Report every line in the listing that contains the string "encoding".

[Opening Dataset entries section]

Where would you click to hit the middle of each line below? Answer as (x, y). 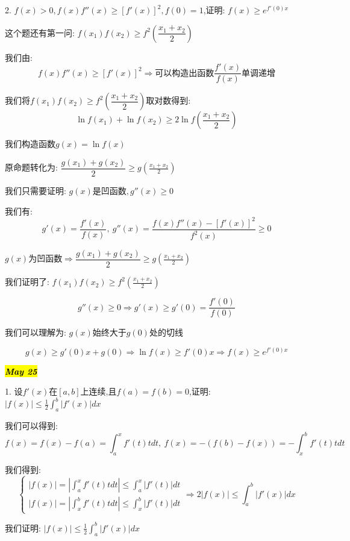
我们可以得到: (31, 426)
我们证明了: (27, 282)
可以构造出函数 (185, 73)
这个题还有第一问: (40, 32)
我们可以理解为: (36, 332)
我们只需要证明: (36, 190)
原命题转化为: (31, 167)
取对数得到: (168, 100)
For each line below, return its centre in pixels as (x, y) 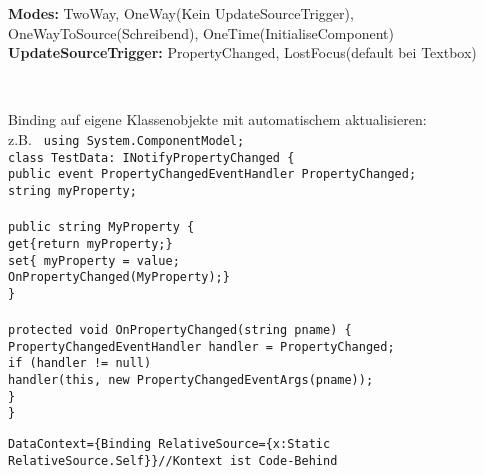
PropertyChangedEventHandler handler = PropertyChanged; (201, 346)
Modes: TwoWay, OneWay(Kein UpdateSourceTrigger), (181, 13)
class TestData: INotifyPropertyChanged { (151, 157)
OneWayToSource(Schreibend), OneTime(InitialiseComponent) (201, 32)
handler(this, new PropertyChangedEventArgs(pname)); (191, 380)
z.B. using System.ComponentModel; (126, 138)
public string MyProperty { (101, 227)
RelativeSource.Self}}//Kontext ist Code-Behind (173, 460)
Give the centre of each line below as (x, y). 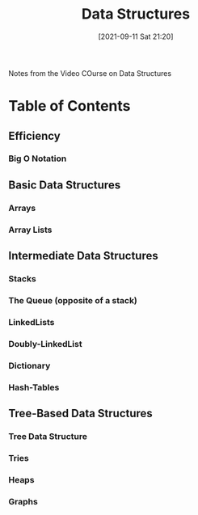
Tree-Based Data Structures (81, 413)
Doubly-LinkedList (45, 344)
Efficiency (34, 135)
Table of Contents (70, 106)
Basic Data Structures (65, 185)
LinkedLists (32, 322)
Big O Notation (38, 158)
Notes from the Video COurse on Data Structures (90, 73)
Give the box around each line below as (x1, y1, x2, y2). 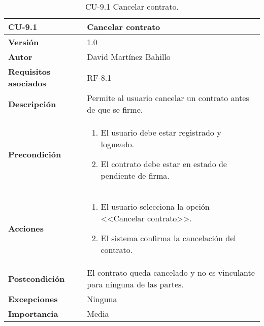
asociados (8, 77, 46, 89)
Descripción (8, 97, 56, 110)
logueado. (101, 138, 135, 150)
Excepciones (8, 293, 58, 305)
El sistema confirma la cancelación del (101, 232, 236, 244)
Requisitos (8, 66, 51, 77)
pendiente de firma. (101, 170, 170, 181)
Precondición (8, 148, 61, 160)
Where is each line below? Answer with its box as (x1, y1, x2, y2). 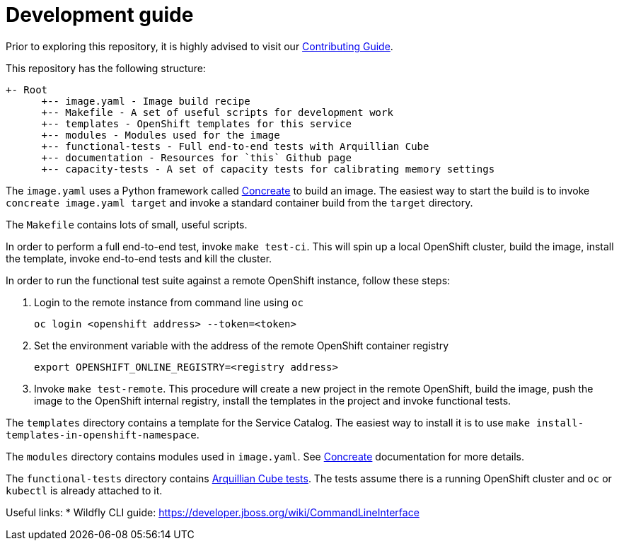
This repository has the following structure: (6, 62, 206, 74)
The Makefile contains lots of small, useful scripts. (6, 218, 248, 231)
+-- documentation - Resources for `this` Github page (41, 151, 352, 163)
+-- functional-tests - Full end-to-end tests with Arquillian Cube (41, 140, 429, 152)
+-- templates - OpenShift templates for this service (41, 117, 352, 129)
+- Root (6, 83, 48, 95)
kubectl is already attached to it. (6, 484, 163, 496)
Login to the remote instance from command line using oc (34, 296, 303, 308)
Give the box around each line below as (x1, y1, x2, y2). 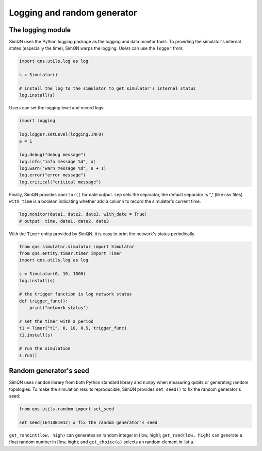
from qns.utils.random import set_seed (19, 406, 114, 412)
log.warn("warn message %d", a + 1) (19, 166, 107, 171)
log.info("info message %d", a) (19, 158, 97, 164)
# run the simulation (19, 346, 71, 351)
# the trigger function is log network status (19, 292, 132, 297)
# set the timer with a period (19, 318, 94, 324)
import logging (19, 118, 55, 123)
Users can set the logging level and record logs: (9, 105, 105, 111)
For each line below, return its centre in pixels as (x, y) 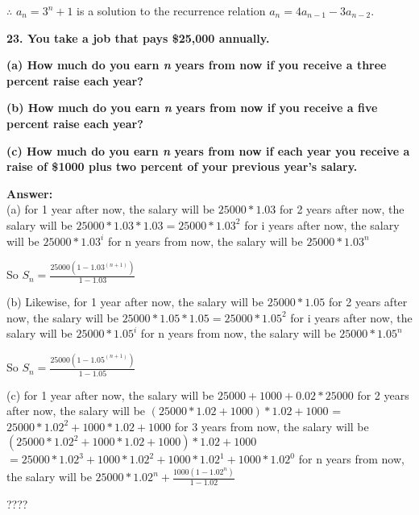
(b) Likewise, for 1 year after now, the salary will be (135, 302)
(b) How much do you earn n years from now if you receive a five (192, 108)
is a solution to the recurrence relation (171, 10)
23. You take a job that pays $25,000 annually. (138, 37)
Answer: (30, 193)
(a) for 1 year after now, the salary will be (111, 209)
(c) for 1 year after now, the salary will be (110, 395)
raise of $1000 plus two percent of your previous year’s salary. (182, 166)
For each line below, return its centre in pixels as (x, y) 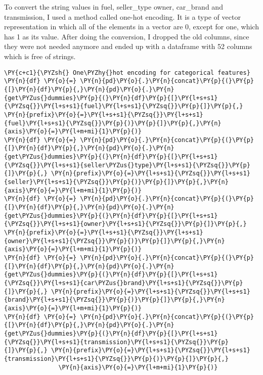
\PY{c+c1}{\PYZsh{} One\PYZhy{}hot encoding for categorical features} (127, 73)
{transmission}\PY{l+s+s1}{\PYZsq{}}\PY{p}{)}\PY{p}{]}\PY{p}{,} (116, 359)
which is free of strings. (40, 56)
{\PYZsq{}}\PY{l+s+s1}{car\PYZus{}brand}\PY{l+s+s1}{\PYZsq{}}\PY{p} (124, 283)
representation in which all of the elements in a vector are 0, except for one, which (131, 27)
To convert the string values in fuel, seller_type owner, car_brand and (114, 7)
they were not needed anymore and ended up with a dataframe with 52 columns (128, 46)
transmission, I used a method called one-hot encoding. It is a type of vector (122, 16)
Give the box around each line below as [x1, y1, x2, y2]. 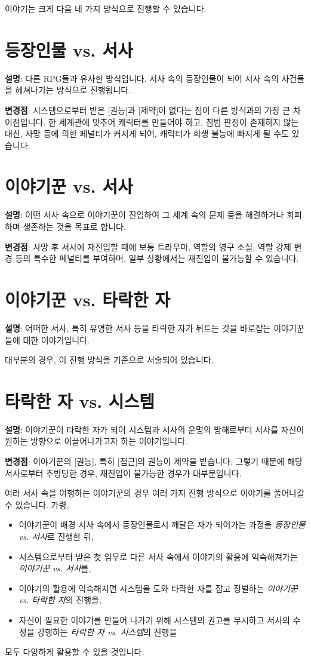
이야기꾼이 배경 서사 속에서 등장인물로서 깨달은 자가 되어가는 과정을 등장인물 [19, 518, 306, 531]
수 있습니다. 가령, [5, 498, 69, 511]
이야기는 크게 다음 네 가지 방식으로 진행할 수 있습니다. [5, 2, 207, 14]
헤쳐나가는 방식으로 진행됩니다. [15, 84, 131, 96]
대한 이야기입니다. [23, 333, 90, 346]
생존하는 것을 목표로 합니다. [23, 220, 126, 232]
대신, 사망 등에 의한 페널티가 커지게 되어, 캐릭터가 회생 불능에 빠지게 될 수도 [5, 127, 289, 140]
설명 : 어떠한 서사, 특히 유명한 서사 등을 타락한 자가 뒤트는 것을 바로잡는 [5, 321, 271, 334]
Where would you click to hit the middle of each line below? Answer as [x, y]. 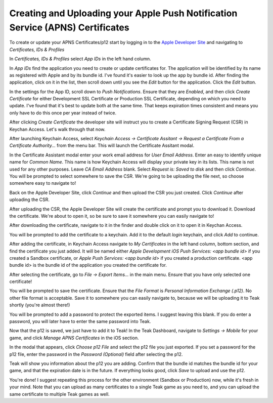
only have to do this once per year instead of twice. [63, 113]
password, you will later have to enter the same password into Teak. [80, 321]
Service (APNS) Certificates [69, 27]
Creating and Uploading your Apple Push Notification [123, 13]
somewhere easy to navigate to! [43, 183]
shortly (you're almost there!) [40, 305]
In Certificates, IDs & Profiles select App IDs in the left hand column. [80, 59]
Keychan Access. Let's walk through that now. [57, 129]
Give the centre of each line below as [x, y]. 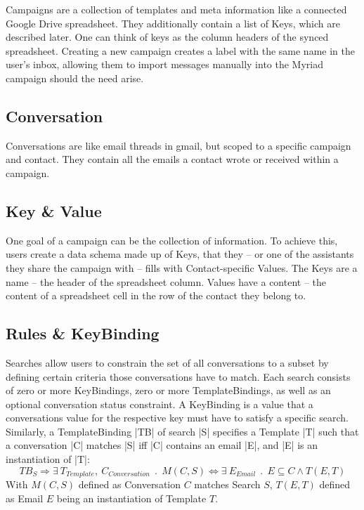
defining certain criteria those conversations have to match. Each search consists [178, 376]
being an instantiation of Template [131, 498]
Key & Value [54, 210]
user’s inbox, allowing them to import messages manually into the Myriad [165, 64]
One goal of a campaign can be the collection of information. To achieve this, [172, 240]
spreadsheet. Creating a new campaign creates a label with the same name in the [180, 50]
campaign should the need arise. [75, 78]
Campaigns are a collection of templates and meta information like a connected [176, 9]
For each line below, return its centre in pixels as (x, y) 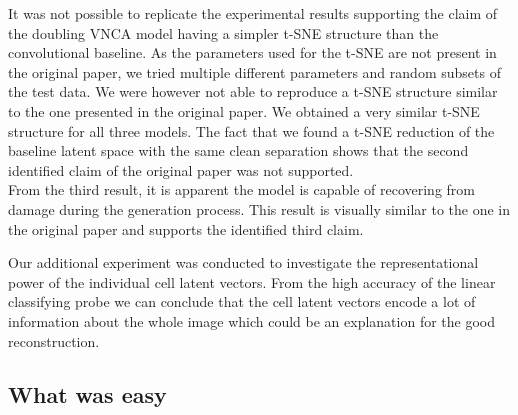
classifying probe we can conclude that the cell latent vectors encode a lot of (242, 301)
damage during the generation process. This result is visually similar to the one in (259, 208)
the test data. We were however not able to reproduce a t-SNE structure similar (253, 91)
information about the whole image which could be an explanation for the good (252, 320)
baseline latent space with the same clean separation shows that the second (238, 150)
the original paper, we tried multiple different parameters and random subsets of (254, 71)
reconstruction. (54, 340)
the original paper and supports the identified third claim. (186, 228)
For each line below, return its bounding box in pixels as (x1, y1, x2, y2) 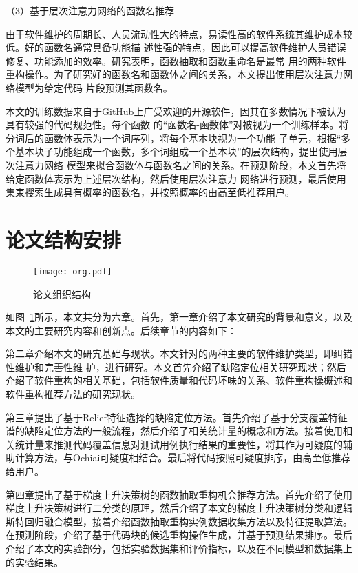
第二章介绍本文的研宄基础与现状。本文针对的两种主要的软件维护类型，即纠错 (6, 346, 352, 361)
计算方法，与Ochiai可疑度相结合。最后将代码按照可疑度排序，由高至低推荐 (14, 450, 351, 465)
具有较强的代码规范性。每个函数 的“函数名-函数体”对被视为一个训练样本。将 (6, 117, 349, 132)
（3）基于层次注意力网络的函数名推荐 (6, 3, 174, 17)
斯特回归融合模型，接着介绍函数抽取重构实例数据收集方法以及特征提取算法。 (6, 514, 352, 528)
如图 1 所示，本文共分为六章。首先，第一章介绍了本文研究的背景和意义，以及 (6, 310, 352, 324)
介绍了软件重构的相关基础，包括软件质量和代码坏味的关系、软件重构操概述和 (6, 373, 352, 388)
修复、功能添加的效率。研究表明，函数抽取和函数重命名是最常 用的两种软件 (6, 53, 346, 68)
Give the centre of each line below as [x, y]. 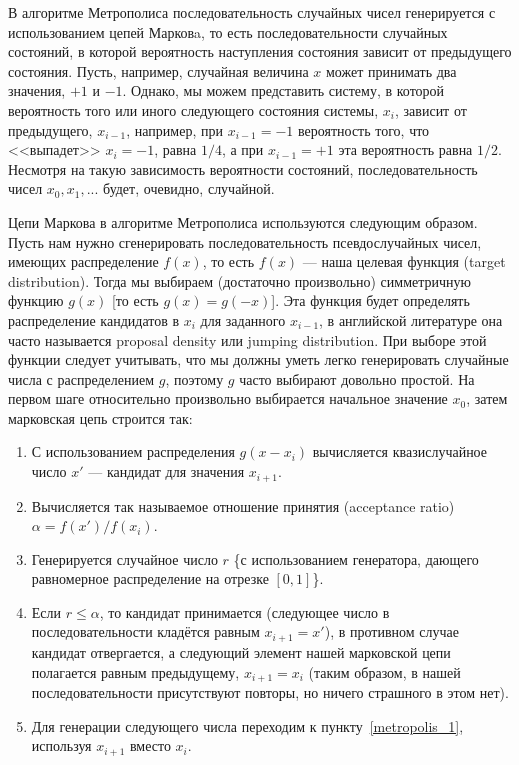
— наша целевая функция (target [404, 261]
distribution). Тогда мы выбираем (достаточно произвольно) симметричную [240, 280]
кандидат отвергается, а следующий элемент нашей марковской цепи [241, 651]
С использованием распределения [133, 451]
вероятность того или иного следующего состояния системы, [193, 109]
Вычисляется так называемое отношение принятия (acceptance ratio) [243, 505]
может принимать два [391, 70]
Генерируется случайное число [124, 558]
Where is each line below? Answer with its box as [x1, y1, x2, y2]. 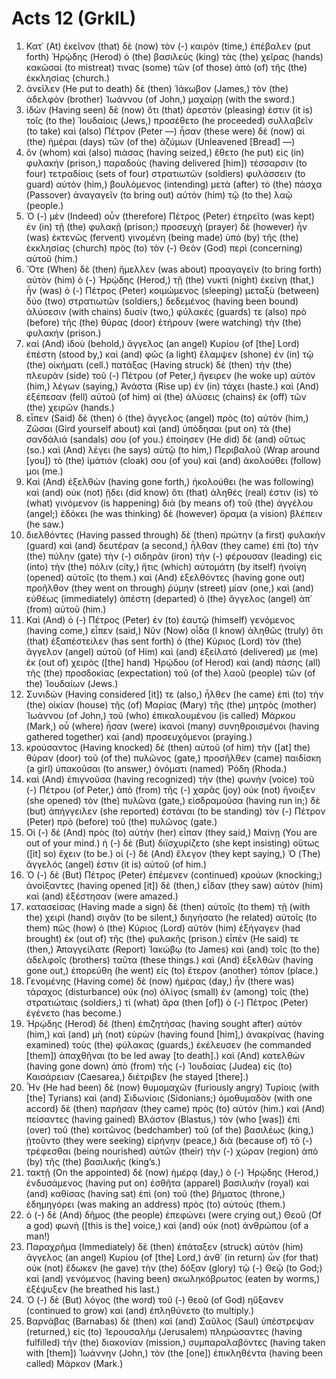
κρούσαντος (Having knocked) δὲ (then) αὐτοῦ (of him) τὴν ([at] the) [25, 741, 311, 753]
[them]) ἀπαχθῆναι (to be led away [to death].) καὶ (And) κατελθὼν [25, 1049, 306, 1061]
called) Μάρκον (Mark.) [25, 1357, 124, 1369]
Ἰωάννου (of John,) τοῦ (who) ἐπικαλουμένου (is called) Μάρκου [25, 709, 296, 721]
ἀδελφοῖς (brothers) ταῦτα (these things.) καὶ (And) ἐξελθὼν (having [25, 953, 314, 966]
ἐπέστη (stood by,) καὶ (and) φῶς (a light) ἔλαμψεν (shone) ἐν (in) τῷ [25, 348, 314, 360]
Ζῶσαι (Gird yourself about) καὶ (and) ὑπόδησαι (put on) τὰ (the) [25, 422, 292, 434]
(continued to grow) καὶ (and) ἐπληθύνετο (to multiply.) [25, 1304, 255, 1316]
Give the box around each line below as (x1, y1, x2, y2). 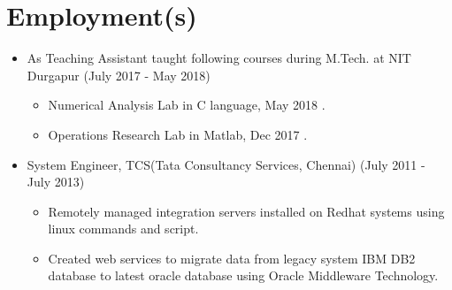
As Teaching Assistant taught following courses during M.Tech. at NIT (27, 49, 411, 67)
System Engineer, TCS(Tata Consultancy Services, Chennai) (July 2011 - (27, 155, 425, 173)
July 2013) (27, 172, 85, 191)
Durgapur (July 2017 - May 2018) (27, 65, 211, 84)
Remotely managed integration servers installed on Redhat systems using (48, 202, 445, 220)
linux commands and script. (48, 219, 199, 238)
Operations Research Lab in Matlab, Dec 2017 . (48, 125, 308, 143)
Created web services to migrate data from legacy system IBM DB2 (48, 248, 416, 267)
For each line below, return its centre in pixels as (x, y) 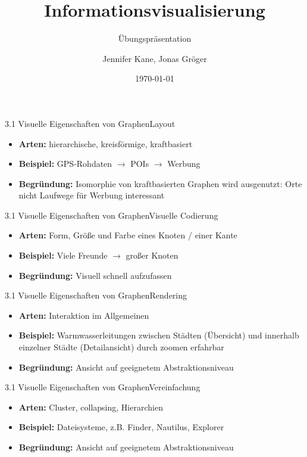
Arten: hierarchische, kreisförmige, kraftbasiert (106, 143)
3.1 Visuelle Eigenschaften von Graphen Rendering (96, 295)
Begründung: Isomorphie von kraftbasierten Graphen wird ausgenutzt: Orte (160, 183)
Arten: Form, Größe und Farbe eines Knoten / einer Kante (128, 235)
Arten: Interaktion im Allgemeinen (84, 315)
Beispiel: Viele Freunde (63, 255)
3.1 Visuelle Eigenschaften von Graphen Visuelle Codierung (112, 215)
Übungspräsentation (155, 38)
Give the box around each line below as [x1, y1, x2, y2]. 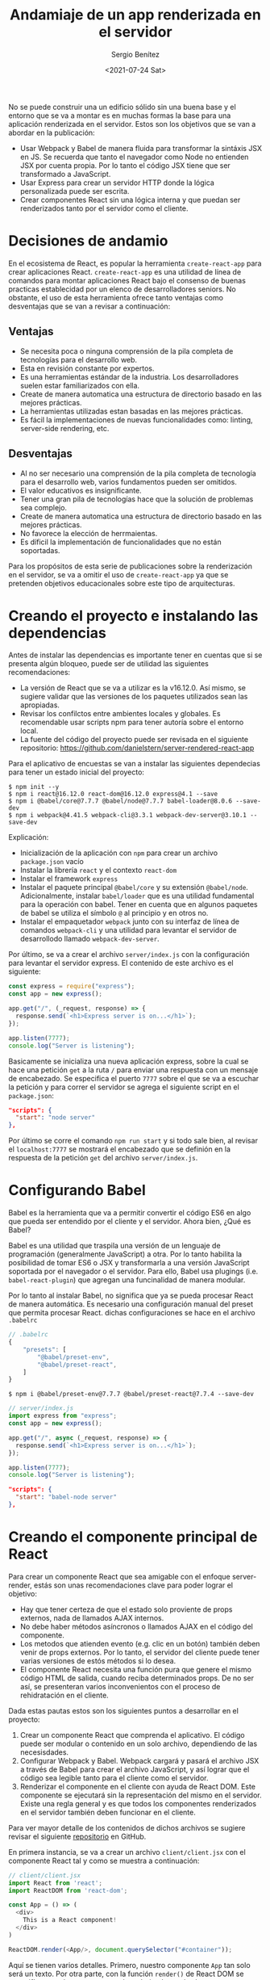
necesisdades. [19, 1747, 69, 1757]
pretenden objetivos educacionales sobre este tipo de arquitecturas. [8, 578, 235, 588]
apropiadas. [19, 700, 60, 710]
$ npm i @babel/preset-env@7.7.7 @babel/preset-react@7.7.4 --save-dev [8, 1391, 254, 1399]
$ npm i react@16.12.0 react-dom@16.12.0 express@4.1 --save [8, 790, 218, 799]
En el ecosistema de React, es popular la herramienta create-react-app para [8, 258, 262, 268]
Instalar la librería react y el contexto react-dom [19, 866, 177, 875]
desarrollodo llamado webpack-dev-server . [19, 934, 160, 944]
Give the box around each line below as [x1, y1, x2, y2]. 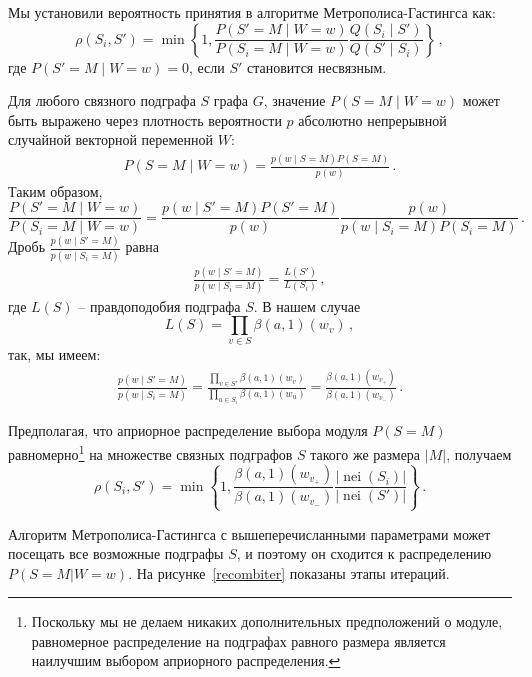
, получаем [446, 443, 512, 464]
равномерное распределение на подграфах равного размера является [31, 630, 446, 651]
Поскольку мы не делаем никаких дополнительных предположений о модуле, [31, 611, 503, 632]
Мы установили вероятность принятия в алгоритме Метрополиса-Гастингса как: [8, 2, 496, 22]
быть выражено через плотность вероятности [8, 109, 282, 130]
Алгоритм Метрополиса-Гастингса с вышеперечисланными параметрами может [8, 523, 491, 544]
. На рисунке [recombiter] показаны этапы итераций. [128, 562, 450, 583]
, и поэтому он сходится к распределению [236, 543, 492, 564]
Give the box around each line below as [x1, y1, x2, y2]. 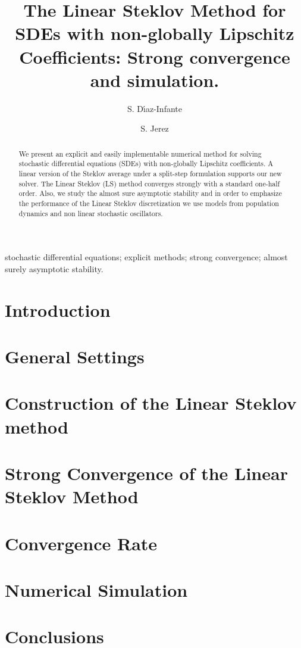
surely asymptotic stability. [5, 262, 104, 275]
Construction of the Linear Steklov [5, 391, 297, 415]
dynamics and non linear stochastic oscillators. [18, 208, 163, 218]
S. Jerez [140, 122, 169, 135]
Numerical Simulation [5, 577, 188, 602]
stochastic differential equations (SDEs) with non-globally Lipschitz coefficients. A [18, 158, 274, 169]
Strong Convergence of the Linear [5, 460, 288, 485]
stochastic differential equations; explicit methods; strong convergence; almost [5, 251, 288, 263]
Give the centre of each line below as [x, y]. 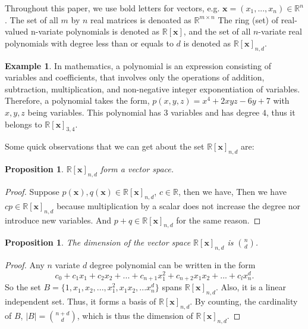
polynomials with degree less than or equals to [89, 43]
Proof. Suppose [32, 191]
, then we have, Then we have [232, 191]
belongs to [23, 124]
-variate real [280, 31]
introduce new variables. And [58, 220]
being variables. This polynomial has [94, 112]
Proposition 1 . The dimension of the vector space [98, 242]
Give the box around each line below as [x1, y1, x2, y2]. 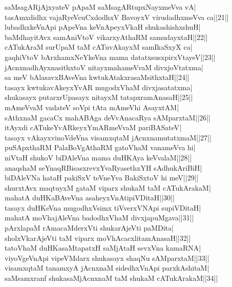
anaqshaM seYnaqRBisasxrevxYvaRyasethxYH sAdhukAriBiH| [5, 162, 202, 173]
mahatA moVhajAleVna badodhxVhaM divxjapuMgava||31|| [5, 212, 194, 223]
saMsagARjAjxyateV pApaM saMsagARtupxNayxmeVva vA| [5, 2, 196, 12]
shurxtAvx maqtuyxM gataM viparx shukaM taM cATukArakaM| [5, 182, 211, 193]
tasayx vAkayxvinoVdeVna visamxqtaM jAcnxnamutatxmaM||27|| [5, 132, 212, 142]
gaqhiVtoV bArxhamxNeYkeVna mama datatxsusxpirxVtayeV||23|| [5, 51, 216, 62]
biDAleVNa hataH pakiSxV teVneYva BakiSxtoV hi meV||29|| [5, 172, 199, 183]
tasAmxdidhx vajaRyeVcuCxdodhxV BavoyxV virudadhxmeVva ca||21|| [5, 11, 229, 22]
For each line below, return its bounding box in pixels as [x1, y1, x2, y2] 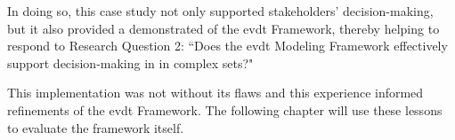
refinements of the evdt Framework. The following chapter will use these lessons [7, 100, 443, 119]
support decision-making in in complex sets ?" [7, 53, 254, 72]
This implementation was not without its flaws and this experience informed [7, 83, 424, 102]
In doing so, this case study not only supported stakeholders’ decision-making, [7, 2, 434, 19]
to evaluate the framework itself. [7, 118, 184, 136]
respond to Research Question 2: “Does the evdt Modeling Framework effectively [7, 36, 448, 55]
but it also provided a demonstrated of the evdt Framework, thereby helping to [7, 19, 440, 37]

[Closing Dataset entries section]

Solution:
\PY{c+c1}{\PYZsh{} One\PYZhy{}hot encoding for categorical features} (127, 73)
transmission, I used a method called one-hot encoding. It is a type of vector (122, 16)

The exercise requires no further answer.